Article 69 of Regulation (EU) 2024/1689 — Scientific panel of independent experts. Official text, practical interpretation, key obligations and compliance implications.
Official Text Summary
Article 69 of Regulation (EU) 2024/1689 establishes a scientific panel of independent experts to support the enforcement and governance of the EU AI Act, particularly with respect to general-purpose AI (GPAI) models. The Commission is tasked with establishing the panel by means of an implementing act, determining its composition, rules of operation, and the procedure for selecting members.
Panel members are appointed on the basis of their current, high-level scientific or technical expertise in artificial intelligence, and serve in a personal and independent capacity. They are prohibited from acting on behalf of any Member State, EU institution, or private interest, and must declare any potential conflicts of interest before participating in relevant deliberations.
The panel's core mandate includes: providing independent scientific opinions, analyses, and technical advice to the AI Office and, where relevant, to national competent authorities; contributing to the assessment of GPAI models that may present systemic risks; alerting the AI Office to specific concerns; and supporting consistent application of the Regulation across the Union. The panel may also request access to information and documentation from GPAI model providers, subject to confidentiality obligations. Its work complements the institutional structure of the European AI Board and the AI Office, providing an independent scientific layer within the overall governance architecture established by Title VII.

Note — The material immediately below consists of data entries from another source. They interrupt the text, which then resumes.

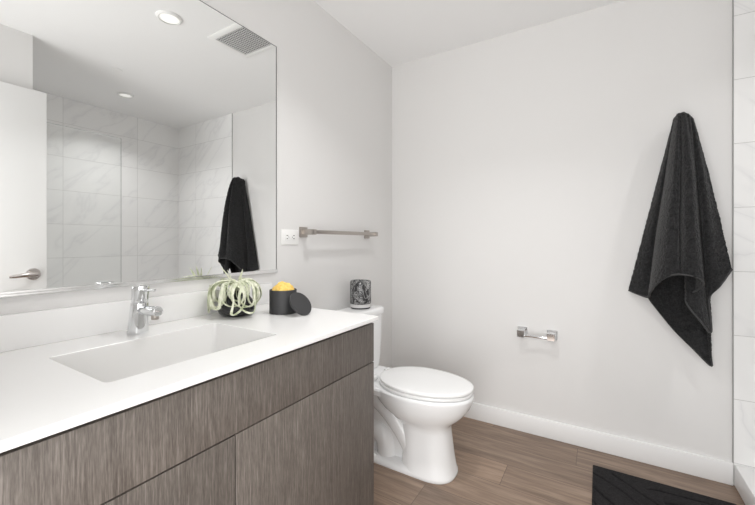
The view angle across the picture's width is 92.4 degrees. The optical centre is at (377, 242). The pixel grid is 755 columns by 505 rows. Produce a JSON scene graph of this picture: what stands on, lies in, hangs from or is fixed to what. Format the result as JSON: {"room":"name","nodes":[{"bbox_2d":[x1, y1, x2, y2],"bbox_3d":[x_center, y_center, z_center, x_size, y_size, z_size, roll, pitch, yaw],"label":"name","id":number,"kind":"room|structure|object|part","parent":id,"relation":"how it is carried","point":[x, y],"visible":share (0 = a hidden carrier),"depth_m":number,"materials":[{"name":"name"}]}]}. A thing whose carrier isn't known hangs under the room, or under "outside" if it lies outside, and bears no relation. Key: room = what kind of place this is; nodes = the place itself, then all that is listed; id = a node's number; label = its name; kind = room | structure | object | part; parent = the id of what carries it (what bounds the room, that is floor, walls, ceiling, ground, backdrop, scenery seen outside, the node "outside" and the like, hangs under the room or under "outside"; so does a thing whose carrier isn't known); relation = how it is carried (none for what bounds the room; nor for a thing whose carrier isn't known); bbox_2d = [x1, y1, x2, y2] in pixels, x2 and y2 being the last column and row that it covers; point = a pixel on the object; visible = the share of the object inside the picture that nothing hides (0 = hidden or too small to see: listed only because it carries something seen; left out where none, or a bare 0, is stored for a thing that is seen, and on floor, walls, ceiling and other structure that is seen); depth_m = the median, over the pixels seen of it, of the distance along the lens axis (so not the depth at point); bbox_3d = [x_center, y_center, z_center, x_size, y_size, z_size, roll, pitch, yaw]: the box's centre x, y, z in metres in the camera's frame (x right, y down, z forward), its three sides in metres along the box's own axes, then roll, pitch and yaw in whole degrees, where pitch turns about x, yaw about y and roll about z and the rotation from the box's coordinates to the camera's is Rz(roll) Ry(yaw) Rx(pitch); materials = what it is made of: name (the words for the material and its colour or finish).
{"room":"bathroom","nodes":[
{"label":"bathroom","id":0,"kind":"room"},
{"bbox_2d":[0,0,391,367],"bbox_3d":[-0.571,-0.075,1.659,0.100,2.440,2.640,0,0,31],"label":"wall","id":1,"kind":"structure","parent":0,"point":[334,92],"depth_m":2.02,"materials":[{"name":"white paint"}]},
{"bbox_2d":[0,283,271,352],"bbox_3d":[-0.815,0.231,1.143,0.019,0.092,1.236,0,0,31],"label":"backsplash","id":2,"kind":"structure","parent":1,"relation":"attached to","point":[41,327],"depth_m":1.06,"materials":[{"name":"white stone"}]},
{"bbox_2d":[0,0,276,297],"bbox_3d":[-0.811,-0.392,1.161,0.010,1.064,1.284,0,0,31],"label":"wall mirror","id":3,"kind":"object","parent":1,"relation":"attached to","point":[138,138],"visible":1,"depth_m":1.18,"materials":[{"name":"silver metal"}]},
{"bbox_2d":[281,229,298,244],"bbox_3d":[-0.431,-0.027,1.784,0.009,0.074,0.118,0,0,31],"label":"wall outlet","id":4,"kind":"object","parent":1,"relation":"attached to","point":[288,237],"visible":1,"depth_m":1.78,"materials":[{"name":"white plastic"}]},
{"bbox_2d":[285,233,295,240],"bbox_3d":[-0.429,-0.027,1.783,0.004,0.034,0.068,0,0,31],"label":"receptacle","id":5,"kind":"object","parent":4,"relation":"attached to","point":[288,236],"depth_m":1.78,"materials":[{"name":"white plastic"}]},
{"bbox_2d":[299,227,377,237],"bbox_3d":[-0.194,-0.053,2.100,0.083,0.053,0.651,0,0,31],"label":"towel bar","id":6,"kind":"object","parent":1,"relation":"attached to","point":[303,231],"visible":1,"depth_m":1.95,"materials":[{"name":"silver metal"}]},
{"bbox_3d":[-0.381,-0.053,1.864,0.010,0.053,0.053,0,0,31],"label":"wall plate","id":7,"kind":"part","parent":6,"relation":"part of","materials":[{"name":"silver metal"}]},
{"bbox_3d":[-0.347,-0.053,1.842,0.074,0.027,0.027,0,0,31],"label":"post","id":8,"kind":"part","parent":6,"relation":"part of","materials":[{"name":"silver metal"}]},
{"bbox_2d":[313,0,622,66],"bbox_3d":[0.661,-1.335,0.905,2.990,0.080,2.640,0,0,31],"label":"ceiling","id":9,"kind":"structure","parent":0,"point":[400,32],"depth_m":2.09,"materials":[{"name":"white paint"}]},
{"bbox_2d":[374,417,744,504],"bbox_3d":[0.229,1.185,0.197,2.990,0.080,4.300,0,0,31],"label":"floor","id":10,"kind":"structure","parent":0,"point":[497,465],"depth_m":1.78,"materials":[{"name":"brown wood"}]},
{"bbox_2d":[0,323,373,504],"bbox_3d":[-0.580,0.719,0.997,0.572,0.850,1.233,0,0,31],"label":"vanity cabinet","id":11,"kind":"object","parent":10,"relation":"on","point":[294,427],"visible":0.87,"depth_m":0.85,"materials":[{"name":"grey laminate"}]},
{"bbox_3d":[-0.504,0.748,0.591,0.019,0.590,0.618,0,0,31],"label":"door","id":12,"kind":"part","parent":11,"relation":"part of","materials":[{"name":"grey laminate"}]},
{"bbox_2d":[0,283,377,452],"bbox_3d":[-0.571,0.292,0.994,0.592,0.214,1.236,0,0,31],"label":"countertop","id":13,"kind":"structure","parent":11,"relation":"on","point":[51,382],"depth_m":0.96,"materials":[{"name":"white stone"}]},
{"bbox_2d":[127,285,162,334],"bbox_3d":[-0.698,0.203,1.088,0.147,0.147,0.057,0,0,31],"label":"faucet","id":14,"kind":"object","parent":13,"relation":"on","point":[140,310],"visible":1,"depth_m":1.08,"materials":[{"name":"silver metal"}]},
{"bbox_3d":[-0.682,0.144,1.078,0.069,0.016,0.012,0,0,31],"label":"lever","id":15,"kind":"part","parent":14,"relation":"part of","materials":[{"name":"silver metal"}]},
{"bbox_3d":[-0.681,0.203,1.078,0.109,0.035,0.030,0,0,31],"label":"spout","id":16,"kind":"part","parent":14,"relation":"part of","materials":[{"name":"silver metal"}]},
{"bbox_2d":[50,323,275,382],"bbox_3d":[-0.547,0.339,0.982,0.304,0.121,0.446,0,0,31],"label":"basin","id":17,"kind":"object","parent":13,"relation":"in","point":[119,361],"depth_m":1.06,"materials":[{"name":"white ceramic"}]},
{"bbox_2d":[217,290,254,316],"bbox_3d":[-0.539,0.230,1.385,0.137,0.093,0.137,0,0,31],"label":"vase","id":18,"kind":"object","parent":13,"relation":"on","point":[224,311],"visible":0.43,"depth_m":1.33,"materials":[{"name":"black ceramic"}]},
{"bbox_2d":[207,268,261,315],"bbox_3d":[-0.536,0.178,1.382,0.193,0.171,0.207,0,0,31],"label":"air plant","id":19,"kind":"object","parent":18,"relation":"in","point":[235,285],"visible":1,"depth_m":1.32,"materials":[{"name":"green plant"}]},
{"bbox_2d":[269,288,296,314],"bbox_3d":[-0.373,0.231,1.432,0.105,0.092,0.105,0,0,31],"label":"canister","id":20,"kind":"object","parent":13,"relation":"on","point":[279,304],"visible":0.73,"depth_m":1.38,"materials":[{"name":"grey ceramic"}]},
{"bbox_2d":[272,281,293,290],"bbox_3d":[-0.373,0.207,1.432,0.089,0.108,0.090,0,0,31],"label":"sponge","id":21,"kind":"object","parent":20,"relation":"in","point":[281,286],"visible":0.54,"depth_m":1.41,"materials":[{"name":"yellow"}]},
{"bbox_2d":[289,292,311,314],"bbox_3d":[-0.296,0.235,1.391,0.067,0.083,0.100,0,0,31],"label":"lid","id":22,"kind":"object","parent":13,"relation":"on","point":[299,302],"visible":1,"depth_m":1.38,"materials":[{"name":"grey ceramic"}]},
{"bbox_3d":[-0.181,0.748,1.118,0.019,0.590,0.611,0,0,31],"label":"door","id":23,"kind":"part","parent":11,"relation":"part of","materials":[{"name":"grey laminate"}]},
{"bbox_2d":[334,305,473,483],"bbox_3d":[0.122,0.765,1.927,0.779,0.760,0.388,0,0,31],"label":"toilet","id":24,"kind":"object","parent":10,"relation":"on","point":[416,409],"visible":0.77,"depth_m":1.77,"materials":[{"name":"white ceramic"}]},
{"bbox_3d":[-0.129,0.404,2.080,0.192,0.038,0.388,0,0,31],"label":"tank lid","id":25,"kind":"part","parent":24,"relation":"part of","materials":[{"name":"white ceramic"}]},
{"bbox_2d":[350,279,370,308],"bbox_3d":[-0.100,0.304,2.135,0.125,0.162,0.125,0,0,31],"label":"jar","id":26,"kind":"object","parent":24,"relation":"on","point":[360,289],"visible":1,"depth_m":2.08,"materials":[{"name":"grey glass"}]},
{"bbox_3d":[-0.130,0.580,2.080,0.170,0.313,0.364,0,0,31],"label":"tank","id":27,"kind":"part","parent":24,"relation":"part of","materials":[{"name":"white ceramic"}]},
{"bbox_3d":[0.232,0.941,1.859,0.521,0.408,0.360,0,0,31],"label":"bowl","id":28,"kind":"part","parent":24,"relation":"part of","materials":[{"name":"white ceramic"}]},
{"bbox_3d":[0.238,0.727,1.855,0.497,0.016,0.346,0,0,31],"label":"seat","id":29,"kind":"part","parent":24,"relation":"part of","materials":[{"name":"white plastic"}]},
{"bbox_3d":[0.242,0.707,1.853,0.494,0.018,0.348,0,0,31],"label":"lid","id":30,"kind":"part","parent":24,"relation":"part of","materials":[{"name":"white plastic"}]},
{"bbox_2d":[592,465,735,504],"bbox_3d":[1.103,1.138,1.341,0.535,0.014,0.865,0,0,31],"label":"bath mat","id":31,"kind":"object","parent":10,"relation":"on","point":[609,487],"visible":1,"depth_m":1.63,"materials":[{"name":"black fabric"}]},
{"bbox_2d":[734,464,754,504],"bbox_3d":[1.684,1.093,0.810,0.942,0.103,1.523,0,0,31],"label":"shower tray","id":32,"kind":"object","parent":10,"relation":"on","point":[744,477],"visible":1,"depth_m":1.60,"materials":[{"name":"white paint"}]},
{"bbox_2d":[392,0,754,484],"bbox_3d":[1.323,-0.075,1.987,2.790,2.440,0.104,0,0,31],"label":"wall","id":33,"kind":"structure","parent":0,"point":[526,163],"depth_m":2.05,"materials":[{"name":"white paint"}]},
{"bbox_2d":[517,326,556,341],"bbox_3d":[0.932,0.539,2.126,0.217,0.054,0.074,0,0,31],"label":"toilet paper holder","id":34,"kind":"object","parent":33,"relation":"attached to","point":[521,331],"visible":1,"depth_m":2.11,"materials":[{"name":"silver metal"}]},
{"bbox_3d":[0.863,0.539,2.168,0.054,0.054,0.074,0,0,31],"label":"post","id":35,"kind":"part","parent":34,"relation":"part of","materials":[{"name":"silver metal"}]},
{"bbox_3d":[1.002,0.539,2.083,0.054,0.054,0.074,0,0,31],"label":"post","id":36,"kind":"part","parent":34,"relation":"part of","materials":[{"name":"silver metal"}]},
{"bbox_2d":[464,402,732,485],"bbox_3d":[0.890,1.092,2.187,1.843,0.106,0.013,0,0,31],"label":"baseboard","id":37,"kind":"structure","parent":33,"relation":"attached to","point":[714,469],"depth_m":1.95,"materials":[{"name":"white paint"}]},
{"bbox_2d":[732,0,733,462],"bbox_3d":[1.679,-0.127,1.710,0.004,2.336,0.006,0,0,31],"label":"trim","id":38,"kind":"structure","parent":33,"relation":"attached to","point":[732,0],"depth_m":1.71,"materials":[{"name":"grey metal"}]},
{"bbox_3d":[1.503,-0.593,1.774,0.046,0.046,0.080,0,0,31],"label":"robe hook","id":39,"kind":"object","parent":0,"visible":0},
{"bbox_2d":[628,112,732,366],"bbox_3d":[1.414,-0.019,1.708,0.361,1.214,0.263,0,0,31],"label":"towel","id":40,"kind":"object","parent":39,"relation":"hanging from","point":[683,259],"visible":1,"depth_m":1.66,"materials":[{"name":"grey fabric"}]}
]}

What This Means in Practice
For most organisations deploying or developing AI systems, Article 69 operates in the background: the scientific panel is an institutional body, not a direct compliance obligation for private actors. However, its practical implications are significant, particularly for providers of general-purpose AI models with a wide reach or systemic risk potential.
For GPAI model providers: The panel has the authority to request technical documentation, model evaluations, and test results. Providers of models classified as presenting systemic risk — or under investigation for that classification — should anticipate requests for information from the panel and be prepared to respond within the timeframes specified by the AI Office. Maintaining structured, auditable technical documentation is therefore advisable as a proactive compliance measure.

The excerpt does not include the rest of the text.